------ Records provided

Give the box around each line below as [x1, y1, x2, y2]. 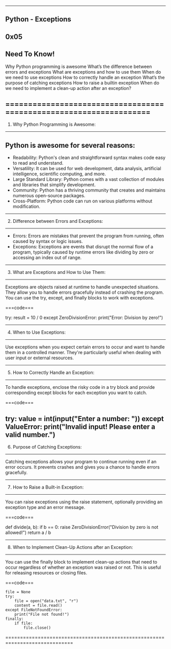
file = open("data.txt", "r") [14, 598, 79, 604]
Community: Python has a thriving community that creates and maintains [12, 187, 165, 193]
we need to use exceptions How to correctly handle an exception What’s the [5, 74, 165, 80]
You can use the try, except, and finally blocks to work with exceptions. [5, 295, 155, 301]
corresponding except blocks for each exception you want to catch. [5, 389, 148, 396]
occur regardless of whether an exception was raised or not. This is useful [5, 564, 161, 570]
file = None [5, 590, 31, 595]
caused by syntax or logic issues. [12, 238, 83, 244]
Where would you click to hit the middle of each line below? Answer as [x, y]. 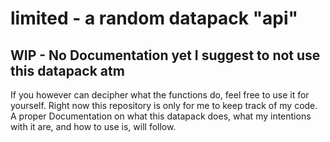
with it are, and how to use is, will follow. [93, 126]
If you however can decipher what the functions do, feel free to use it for [160, 95]
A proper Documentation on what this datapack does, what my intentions [161, 116]
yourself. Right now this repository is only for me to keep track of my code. [164, 105]
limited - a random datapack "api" [154, 18]
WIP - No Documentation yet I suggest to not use [165, 55]
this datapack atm [67, 70]
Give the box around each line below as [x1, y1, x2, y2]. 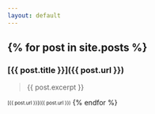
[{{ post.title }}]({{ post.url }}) [7, 64, 124, 75]
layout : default [7, 11, 61, 20]
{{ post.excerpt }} [26, 82, 85, 92]
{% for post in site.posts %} [7, 41, 148, 55]
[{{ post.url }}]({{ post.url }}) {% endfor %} [7, 98, 118, 108]
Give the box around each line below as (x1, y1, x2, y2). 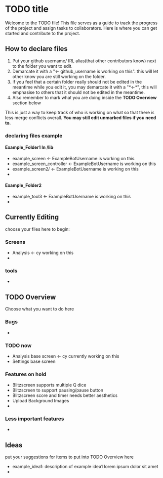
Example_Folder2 (5, 182, 42, 188)
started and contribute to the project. (5, 30, 81, 36)
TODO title (5, 3, 49, 15)
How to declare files (5, 44, 68, 53)
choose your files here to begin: (5, 226, 70, 232)
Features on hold (5, 371, 46, 378)
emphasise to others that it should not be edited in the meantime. (12, 89, 145, 95)
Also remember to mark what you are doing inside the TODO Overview (12, 94, 157, 100)
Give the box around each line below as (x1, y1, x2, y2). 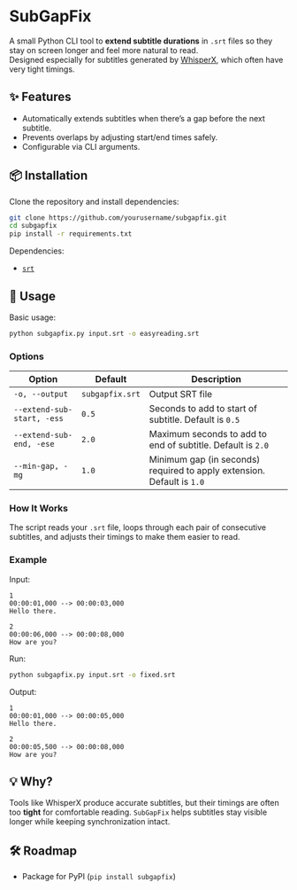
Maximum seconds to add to (148, 428, 268, 441)
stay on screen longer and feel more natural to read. (9, 44, 199, 55)
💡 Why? (9, 774, 53, 790)
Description (191, 373, 241, 386)
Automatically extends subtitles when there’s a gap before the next (21, 113, 265, 123)
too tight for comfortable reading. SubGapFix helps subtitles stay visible (9, 807, 268, 817)
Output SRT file (148, 388, 213, 401)
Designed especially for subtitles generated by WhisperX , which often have (9, 54, 284, 65)
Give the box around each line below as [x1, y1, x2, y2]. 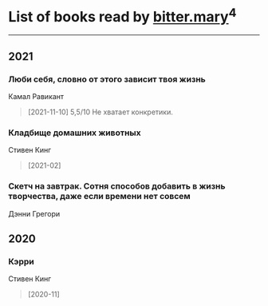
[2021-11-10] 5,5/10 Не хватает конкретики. [27, 107, 173, 117]
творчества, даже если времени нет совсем [8, 191, 191, 202]
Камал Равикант [8, 91, 65, 101]
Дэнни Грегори [8, 209, 61, 218]
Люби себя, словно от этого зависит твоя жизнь [8, 74, 206, 85]
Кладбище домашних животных [8, 127, 141, 138]
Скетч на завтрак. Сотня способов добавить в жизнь [8, 181, 226, 192]
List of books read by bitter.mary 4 [8, 5, 237, 26]
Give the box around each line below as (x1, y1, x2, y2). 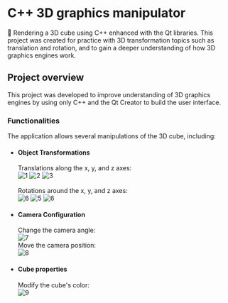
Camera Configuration (17, 210, 85, 219)
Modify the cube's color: (17, 280, 90, 289)
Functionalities (7, 116, 60, 126)
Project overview (7, 72, 85, 84)
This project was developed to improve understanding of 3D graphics (7, 90, 211, 99)
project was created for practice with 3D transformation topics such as (7, 35, 215, 44)
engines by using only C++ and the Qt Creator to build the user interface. (7, 98, 222, 106)
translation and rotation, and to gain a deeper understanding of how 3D (7, 43, 216, 52)
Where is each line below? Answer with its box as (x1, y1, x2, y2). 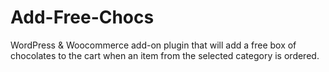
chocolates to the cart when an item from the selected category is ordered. (10, 49, 320, 61)
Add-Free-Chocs (10, 6, 155, 29)
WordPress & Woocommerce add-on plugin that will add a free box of (10, 39, 297, 51)
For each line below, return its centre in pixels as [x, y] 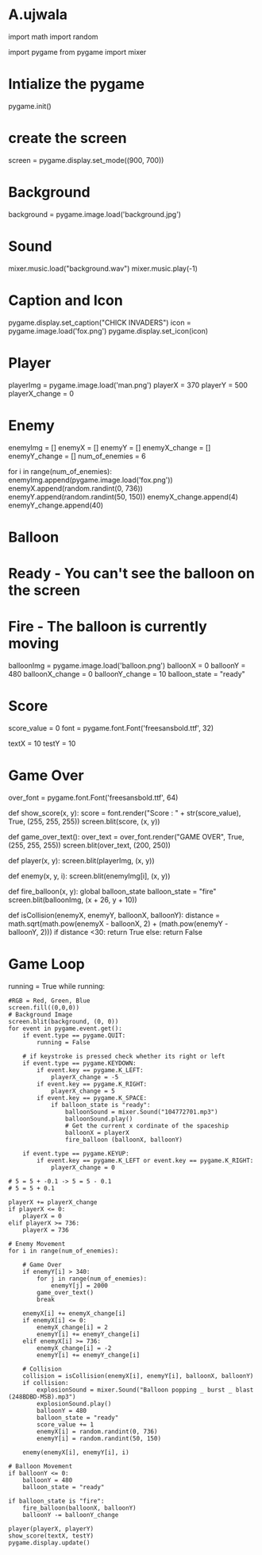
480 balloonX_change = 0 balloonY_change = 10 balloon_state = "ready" [127, 673]
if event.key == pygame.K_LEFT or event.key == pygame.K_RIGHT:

------------

Exercise objective ▸
Write out exactly the run of lines above that starts at the line containing "You can use" and ends at the line containing "Automatically extends subtitles". Include both, and leave the pictures out.

Result for this exercise ▸
You can use the try, except, and finally blocks to work with exceptions. [5, 295, 155, 301]
corresponding except blocks for each exception you want to catch. [5, 389, 148, 396]
occur regardless of whether an exception was raised or not. This is useful [5, 564, 161, 570]
file = None [5, 590, 31, 595]
caused by syntax or logic issues. [12, 238, 83, 244]
Where would you click to hit the middle of each line below? Answer as [x, y]. 
with it are, and how to use is, will follow. [93, 126]
If you however can decipher what the functions do, feel free to use it for [160, 95]
A proper Documentation on what this datapack does, what my intentions [161, 116]
yourself. Right now this repository is only for me to keep track of my code. [164, 105]
limited - a random datapack "api" [154, 18]
WIP - No Documentation yet I suggest to not use [165, 55]
this datapack atm [67, 70]
Give the box around each line below as [x1, y1, x2, y2]. 
[{{ post.title }}]({{ post.url }}) [7, 64, 124, 75]
layout : default [7, 11, 61, 20]
{{ post.excerpt }} [26, 82, 85, 92]
{% for post in site.posts %} [7, 41, 148, 55]
[{{ post.url }}]({{ post.url }}) {% endfor %} [7, 98, 118, 108]
Give the box around each line below as (x1, y1, x2, y2). 
Example_Folder2 (5, 182, 42, 188)
started and contribute to the project. (5, 30, 81, 36)
TODO title (5, 3, 49, 15)
How to declare files (5, 44, 68, 53)
choose your files here to begin: (5, 226, 70, 232)
Features on hold (5, 371, 46, 378)
emphasise to others that it should not be edited in the meantime. (12, 89, 145, 95)
Also remember to mark what you are doing inside the TODO Overview (12, 94, 157, 100)
Give the box around each line below as (x1, y1, x2, y2). 
Maximum seconds to add to (148, 428, 268, 441)
stay on screen longer and feel more natural to read. (9, 44, 199, 55)
💡 Why? (9, 774, 53, 790)
Description (191, 373, 241, 386)
Automatically extends subtitles when there’s a gap before the next (21, 113, 265, 123)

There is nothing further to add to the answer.